Dans le champ amoureux. Son baptême d’écriture, l’oeuvre collaborative Table rase (d’ailleurs reprise cet automne), a révélé une voix d’une authenticité saisissante. Dans cette pièce plus intimiste, Catherine Chabot s’intéresse cette fois à la joute rhétorique qui oppose un couple. Sous la direction de Frédéric Blanchette. Du 7 au 25 novembre, à l’Espace libre.

L’Iliade.
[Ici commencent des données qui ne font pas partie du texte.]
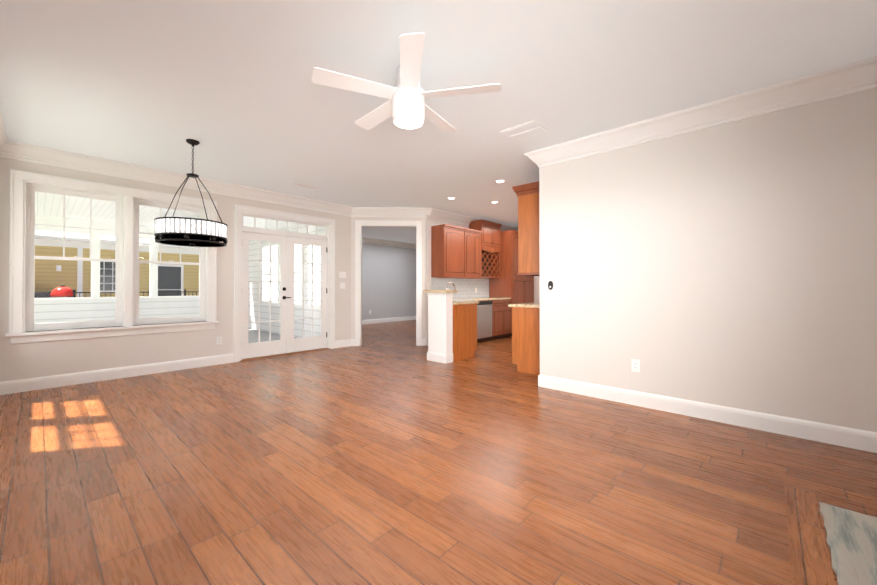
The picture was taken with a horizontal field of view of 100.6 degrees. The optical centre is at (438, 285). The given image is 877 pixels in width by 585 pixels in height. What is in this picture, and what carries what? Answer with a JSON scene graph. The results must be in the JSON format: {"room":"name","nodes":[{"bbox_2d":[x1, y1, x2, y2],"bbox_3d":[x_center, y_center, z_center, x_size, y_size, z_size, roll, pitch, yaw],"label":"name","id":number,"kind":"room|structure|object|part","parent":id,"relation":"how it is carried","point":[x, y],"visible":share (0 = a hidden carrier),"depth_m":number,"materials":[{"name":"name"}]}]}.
{"room":"empty living room","nodes":[
{"label":"empty living room","id":0,"kind":"room"},
{"bbox_2d":[34,215,205,322],"bbox_3d":[-7.171,-0.097,8.940,0.180,2.680,4.700,0,-1,42],"label":"porch","id":1,"kind":"structure","parent":0,"point":[145,311],"depth_m":8.24,"materials":[{"name":"white wood"}]},
{"bbox_2d":[31,184,296,229],"bbox_3d":[-5.334,-1.479,7.283,5.040,0.060,4.700,0,-1,42],"label":"ceiling","id":2,"kind":"structure","parent":0,"point":[150,214],"depth_m":7.17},
{"bbox_2d":[0,157,350,381],"bbox_3d":[-3.288,-0.171,5.652,0.150,2.740,4.650,0,-1,42],"label":"wall","id":3,"kind":"structure","parent":0,"point":[18,361],"depth_m":4.81,"materials":[{"name":"white paint"}]},
{"bbox_2d":[0,107,11,158],"bbox_3d":[-2.105,-1.486,1.534,7.150,0.170,0.125,0,-1,42],"label":"crown molding","id":4,"kind":"structure","parent":3,"relation":"attached to","point":[5,145],"depth_m":3.90,"materials":[{"name":"white wood"}]},
{"bbox_2d":[5,169,218,343],"bbox_3d":[-4.059,-0.307,4.766,0.210,1.914,2.060,0,-1,42],"label":"window","id":5,"kind":"structure","parent":3,"relation":"in","point":[126,260],"depth_m":4.62,"materials":[{"name":"white"}]},
{"bbox_2d":[0,353,233,394],"bbox_3d":[-3.964,1.123,4.774,0.016,0.140,2.395,0,-1,42],"label":"baseboard","id":6,"kind":"structure","parent":3,"relation":"attached to","point":[38,383],"depth_m":4.55,"materials":[{"name":"white wood"}]},
{"bbox_2d":[234,204,334,362],"bbox_3d":[-2.631,-0.024,6.352,0.180,2.457,1.765,0,-1,42],"label":"french door","id":7,"kind":"structure","parent":3,"relation":"attached to","point":[287,343],"depth_m":6.30,"materials":[{"name":"white wood"}]},
{"bbox_3d":[-2.611,0.132,6.333,0.046,1.705,1.530,0,-1,42],"label":"french door hardware trim","id":8,"kind":"part","parent":7,"relation":"part of","materials":[{"name":"white wood"}]},
{"bbox_2d":[248,224,324,337],"bbox_3d":[-3.775,-0.096,8.991,5.040,2.680,0.057,0,-1,42],"label":"wall","id":9,"kind":"structure","parent":0,"point":[254,269],"depth_m":9.23,"materials":[{"name":"white"}]},
{"bbox_2d":[351,217,424,338],"bbox_3d":[-0.964,-0.158,7.362,1.556,2.740,0.150,0,0,-3],"label":"wall","id":10,"kind":"structure","parent":0,"point":[353,219],"depth_m":7.28,"materials":[{"name":"white paint"}]},
{"bbox_2d":[8,141,515,230],"bbox_3d":[-1.317,-1.447,6.810,1.224,0.170,8.700,0,-1,42],"label":"crown molding","id":11,"kind":"structure","parent":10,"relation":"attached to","point":[20,151],"depth_m":5.28,"materials":[{"name":"white wood"}]},
{"bbox_2d":[355,220,421,345],"bbox_3d":[-1.001,-0.038,7.359,1.320,2.500,0.190,0,0,-3],"label":"trim","id":12,"kind":"structure","parent":10,"relation":"attached to","point":[360,224],"depth_m":7.29,"materials":[{"name":"white wood"}]},
{"bbox_2d":[362,243,415,319],"bbox_3d":[-2.038,-0.124,12.013,0.150,2.740,6.750,0,-1,42],"label":"wall","id":13,"kind":"structure","parent":0,"point":[388,281],"depth_m":12.28,"materials":[{"name":"grey paint"}]},
{"bbox_2d":[362,316,415,323],"bbox_3d":[-2.061,1.175,11.855,0.016,0.140,6.200,0,-1,42],"label":"baseboard","id":14,"kind":"structure","parent":13,"relation":"attached to","point":[381,320],"depth_m":12.25,"materials":[{"name":"white wood"}]},
{"bbox_2d":[362,237,415,248],"bbox_3d":[-2.020,-1.410,11.837,0.125,0.170,6.200,0,-1,42],"label":"crown molding","id":15,"kind":"structure","parent":13,"relation":"attached to","point":[387,242],"depth_m":12.12,"materials":[{"name":"white"}]},
{"bbox_2d":[0,320,876,584],"bbox_3d":[0.307,1.236,6.701,10.950,0.061,11.450,0,-1,42],"label":"floor","id":16,"kind":"structure","parent":0,"point":[386,453],"depth_m":2.16,"materials":[{"name":"brown wood"}]},
{"bbox_2d":[423,290,457,363],"bbox_3d":[0.027,0.640,5.750,0.490,1.120,0.270,0,-1,42],"label":"pier","id":17,"kind":"object","parent":16,"relation":"on","point":[440,326],"visible":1,"depth_m":5.66,"materials":[{"name":"white paint"}]},
{"bbox_2d":[453,302,473,361],"bbox_3d":[-0.100,0.759,6.365,1.395,0.891,0.540,0,-1,42],"label":"base cabinet","id":18,"kind":"object","parent":16,"relation":"on","point":[464,328],"depth_m":5.88,"materials":[{"name":"brown wood"}]},
{"bbox_2d":[453,299,478,305],"bbox_3d":[0.217,0.295,6.695,1.425,0.038,1.450,0,-1,42],"label":"countertop","id":19,"kind":"structure","parent":18,"relation":"on","point":[457,302],"depth_m":5.98,"materials":[{"name":"beige stone"}]},
{"bbox_2d":[474,302,478,350],"bbox_3d":[0.377,0.763,6.891,1.395,0.891,0.880,0,-1,42],"label":"base cabinet","id":20,"kind":"object","parent":16,"relation":"on","point":[475,303],"depth_m":6.12,"materials":[{"name":"brown wood"}]},
{"bbox_2d":[477,298,494,342],"bbox_3d":[0.738,0.770,7.863,0.621,0.890,0.618,0,-1,42],"label":"dishwasher","id":21,"kind":"object","parent":16,"relation":"on","point":[493,318],"depth_m":7.71,"materials":[{"name":"silver metal"}]},
{"bbox_2d":[459,298,478,300],"bbox_3d":[0.934,0.306,8.083,0.620,0.038,1.560,0,-1,42],"label":"countertop","id":22,"kind":"structure","parent":21,"relation":"on","point":[477,299],"depth_m":7.69,"materials":[{"name":"beige stone"}]},
{"bbox_2d":[495,298,502,338],"bbox_3d":[1.076,0.773,8.236,0.621,0.890,0.389,0,-1,42],"label":"base cabinet","id":23,"kind":"object","parent":16,"relation":"on","point":[498,301],"depth_m":8.08,"materials":[{"name":"brown wood"}]},
{"bbox_2d":[503,298,510,337],"bbox_3d":[1.333,0.775,8.518,0.621,0.890,0.374,0,-1,42],"label":"base cabinet","id":24,"kind":"object","parent":16,"relation":"on","point":[506,310],"depth_m":8.33,"materials":[{"name":"brown wood"}]},
{"bbox_2d":[489,230,533,336],"bbox_3d":[1.842,-0.026,9.061,0.655,2.500,1.085,0,-1,42],"label":"pantry","id":25,"kind":"object","parent":16,"relation":"on","point":[513,285],"visible":0.33,"depth_m":8.61,"materials":[{"name":"brown wood"}]},
{"bbox_2d":[512,306,539,374],"bbox_3d":[1.822,0.752,5.468,0.656,0.890,1.645,0,-1,42],"label":"base cabinet","id":26,"kind":"object","parent":16,"relation":"on","point":[525,337],"depth_m":4.93,"materials":[{"name":"brown wood"}]},
{"bbox_2d":[508,302,539,309],"bbox_3d":[1.797,0.286,5.473,0.696,0.038,1.675,0,-1,42],"label":"countertop","id":27,"kind":"structure","parent":26,"relation":"on","point":[537,304],"depth_m":4.96,"materials":[{"name":"beige stone"}]},
{"bbox_2d":[819,502,876,584],"bbox_3d":[1.561,1.159,1.019,0.556,0.012,2.031,0,-1,42],"label":"hearth slab","id":28,"kind":"object","parent":16,"relation":"on","point":[851,540],"visible":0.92,"depth_m":1.62,"materials":[{"name":"stone"}]},
{"bbox_2d":[0,0,876,243],"bbox_3d":[0.307,-1.583,6.722,10.950,0.100,11.450,0,-1,42],"label":"ceiling","id":29,"kind":"structure","parent":0,"point":[236,92],"depth_m":2.71,"materials":[{"name":"white paint"}]},
{"bbox_2d":[154,139,227,246],"bbox_3d":[-2.652,-0.984,3.926,0.654,1.140,0.654,0,-1,42],"label":"chandelier","id":30,"kind":"object","parent":29,"relation":"hanging from","point":[186,231],"visible":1,"depth_m":3.74,"materials":[{"name":"black metal"}]},
{"bbox_2d":[293,183,321,189],"bbox_3d":[-2.047,-1.534,5.690,0.130,0.011,0.420,0,-1,42],"label":"air vent","id":31,"kind":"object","parent":29,"relation":"attached to","point":[296,184],"depth_m":5.66,"materials":[{"name":"white metal"}]},
{"bbox_2d":[312,32,500,131],"bbox_3d":[-0.234,-1.372,2.685,1.266,0.382,1.292,0,-1,42],"label":"ceiling fan","id":32,"kind":"object","parent":29,"relation":"hanging from","point":[405,107],"visible":1,"depth_m":2.54,"materials":[{"name":"white plastic"}]},
{"bbox_2d":[447,180,505,202],"bbox_3d":[1.375,-1.528,6.805,1.370,0.007,2.860,0,-1,42],"label":"recessed lights","id":33,"kind":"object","parent":29,"relation":"attached to","point":[495,181],"depth_m":6.36,"materials":[{"name":"white"}]},
{"bbox_2d":[500,120,548,140],"bbox_3d":[0.865,-1.550,3.669,0.380,0.010,0.300,0,-1,42],"label":"air vent","id":34,"kind":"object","parent":29,"relation":"attached to","point":[526,130],"depth_m":3.65,"materials":[{"name":"white metal"}]},
{"bbox_2d":[425,214,488,345],"bbox_3d":[0.951,-0.148,8.686,0.150,2.740,3.660,0,-1,42],"label":"wall","id":35,"kind":"structure","parent":0,"point":[429,222],"depth_m":7.31,"materials":[{"name":"white paint"}]},
{"bbox_2d":[431,224,466,275],"bbox_3d":[0.202,-0.672,7.484,0.351,0.970,0.647,0,-1,42],"label":"upper cabinet","id":36,"kind":"object","parent":35,"relation":"attached to","point":[448,244],"depth_m":7.30,"materials":[{"name":"brown wood"}]},
{"bbox_2d":[467,228,482,275],"bbox_3d":[0.634,-0.669,7.960,0.351,0.970,0.638,0,-1,42],"label":"upper cabinet","id":37,"kind":"object","parent":35,"relation":"attached to","point":[473,251],"depth_m":7.87,"materials":[{"name":"brown wood"}]},
{"bbox_2d":[469,220,501,247],"bbox_3d":[1.091,-1.145,8.468,0.351,0.530,0.794,0,-1,42],"label":"upper cabinet","id":38,"kind":"object","parent":35,"relation":"attached to","point":[491,232],"depth_m":8.27,"materials":[{"name":"brown wood"}]},
{"bbox_2d":[534,276,539,301],"bbox_3d":[3.169,-0.148,8.705,3.410,2.740,0.150,0,-1,42],"label":"wall","id":39,"kind":"structure","parent":0,"point":[536,288],"depth_m":9.21,"materials":[{"name":"white paint"}]},
{"bbox_2d":[539,164,554,376],"bbox_3d":[2.778,-0.169,5.900,0.180,2.740,4.530,0,-1,42],"label":"wall","id":40,"kind":"structure","parent":0,"point":[547,173],"depth_m":4.22,"materials":[{"name":"white paint"}]},
{"bbox_2d":[512,181,539,275],"bbox_3d":[1.818,-0.742,5.445,0.616,1.220,1.700,0,-1,42],"label":"upper cabinet","id":41,"kind":"object","parent":40,"relation":"attached to","point":[528,234],"visible":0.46,"depth_m":4.92,"materials":[{"name":"brown wood"}]},
{"bbox_2d":[525,150,535,162],"bbox_3d":[2.622,-1.454,5.966,0.125,0.170,4.655,0,-1,42],"label":"crown molding","id":42,"kind":"structure","parent":40,"relation":"attached to","point":[532,155],"depth_m":4.26,"materials":[{"name":"white wood"}]},
{"bbox_2d":[555,87,876,432],"bbox_3d":[2.486,-0.189,3.228,2.940,2.740,0.180,0,-1,42],"label":"wall","id":43,"kind":"structure","parent":0,"point":[733,264],"depth_m":3.08,"materials":[{"name":"white paint"}]},
{"bbox_2d":[536,56,876,167],"bbox_3d":[2.261,-1.474,3.235,2.970,0.170,0.125,0,-1,42],"label":"crown molding","id":44,"kind":"structure","parent":43,"relation":"attached to","point":[854,77],"depth_m":3.07,"materials":[{"name":"white wood"}]},
{"bbox_2d":[538,375,876,452],"bbox_3d":[2.285,1.112,3.269,3.006,0.140,0.016,0,-1,42],"label":"baseboard","id":45,"kind":"structure","parent":43,"relation":"attached to","point":[863,440],"depth_m":3.09,"materials":[{"name":"white wood"}]},
{"label":"outside","id":46,"kind":"structure","parent":0,"visible":0},
{"bbox_3d":[-11.337,1.662,16.895,100.000,0.040,90.000,0,-1,42],"label":"ground","id":47,"kind":"structure","parent":46,"visible":0},
{"bbox_3d":[-8.547,1.443,13.014,7.250,0.340,24.000,0,-1,42],"label":"patio","id":48,"kind":"object","parent":47,"relation":"on","visible":0},
{"bbox_2d":[34,292,50,297],"bbox_3d":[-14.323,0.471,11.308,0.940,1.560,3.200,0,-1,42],"label":"truck","id":49,"kind":"object","parent":48,"relation":"on","point":[41,295],"depth_m":12.02,"materials":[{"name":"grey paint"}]},
{"bbox_2d":[50,285,72,297],"bbox_3d":[-12.476,0.628,12.088,0.608,1.252,1.240,0,-1,42],"label":"outdoor grill","id":50,"kind":"object","parent":48,"relation":"on","point":[64,291],"depth_m":11.91,"materials":[{"name":"red"}]},
{"bbox_2d":[25,230,198,296],"bbox_3d":[-12.374,-1.505,17.859,7.200,5.612,26.000,0,-1,42],"label":"house","id":51,"kind":"structure","parent":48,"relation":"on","point":[168,282],"depth_m":13.79,"materials":[{"name":"yellow"}]},
{"bbox_2d":[73,289,198,296],"bbox_3d":[-9.515,0.718,14.147,0.060,1.112,6.630,0,-1,42],"label":"railing","id":52,"kind":"object","parent":48,"relation":"on","point":[75,292],"depth_m":12.41,"materials":[{"name":"black metal"}]},
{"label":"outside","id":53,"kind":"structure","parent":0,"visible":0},
{"bbox_2d":[248,328,296,342],"bbox_3d":[-5.251,1.261,7.288,5.130,0.060,4.850,0,-1,42],"label":"floor","id":54,"kind":"structure","parent":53,"point":[252,338],"depth_m":8.79,"materials":[{"name":"grey"}]}
]}
Homère en rap ? Pour sa quatrième relecture condensée d’un grand texte du répertoire, après le solo Hamlet_Director’s Cut, Marc Beaupré sert l’épopée guerrière dans une partition musicale rythmée de Stéfan Boucher, portée par dix comédiens. Du 8 novembre au 6 décembre, au Théâtre Denise-Pelletier.

Les enivrés. Le Groupe de la Veillée poursuit pour une troisième fois son exploration de la dramaturgie novatrice du Russe Ivan Viripaev, on ne s’en plaindra pas. Pour incarner ces personnages qui trouvent la vérité au fond d’une bouteille, Florent Siaud — déjà metteur en scène du précédent Illusions — s’offre une distribution de première force. Du 21 novembre au 16 décembre, au théâtre Prospero.


Le grand retour du collectif

Deux grandes aventures collectives devraient marquer l’automne par leur ampleur et leurs visées inclusives. Ce qu’on pourrait définir par une tentative de revoir notre histoire et/ou notre culture en intégrant des points de vue pluriels.

C’est particulièrement patent avec À te regarder, ils s’habitueront. En septembre, au Théâtre de Quat’Sous, un collectif d’auteurs, six metteurs en scène ainsi qu’une douzaine d’acteurs d’origines diverses, des créateurs issus de plusieurs branches artistiques, vont revisiter des textes marquants et des oeuvres populaires québécois, de l’Osstidcho au manifeste du FLQ. Un exercice de « réappropriation culturelle » conçu et supervisé par Olivier Kemeid (notre photo) et Mani Soleymanlou.

Ce dernier met aussi en scène Le Wild West Show de Gabriel Dumont au Centre du Théâtre d’Aujourd’hui, à partir du 31 octobre. Ce spectacle, qu’on annonce à grand déploiement, s’inspire de l’histoire du capitaine de Louis Riel, recruté par Buffalo Bill en 1886 pour ses spectacles sur le Far West. Dix auteurs (dont Jean Marc Dalpé, Alexis Martin et Yvette Nolan) et autant d’interprètes appartenant aux quatre communautés concernées dans ces événements historiques feront revivre la lutte des Métis dans l’Ouest canadien.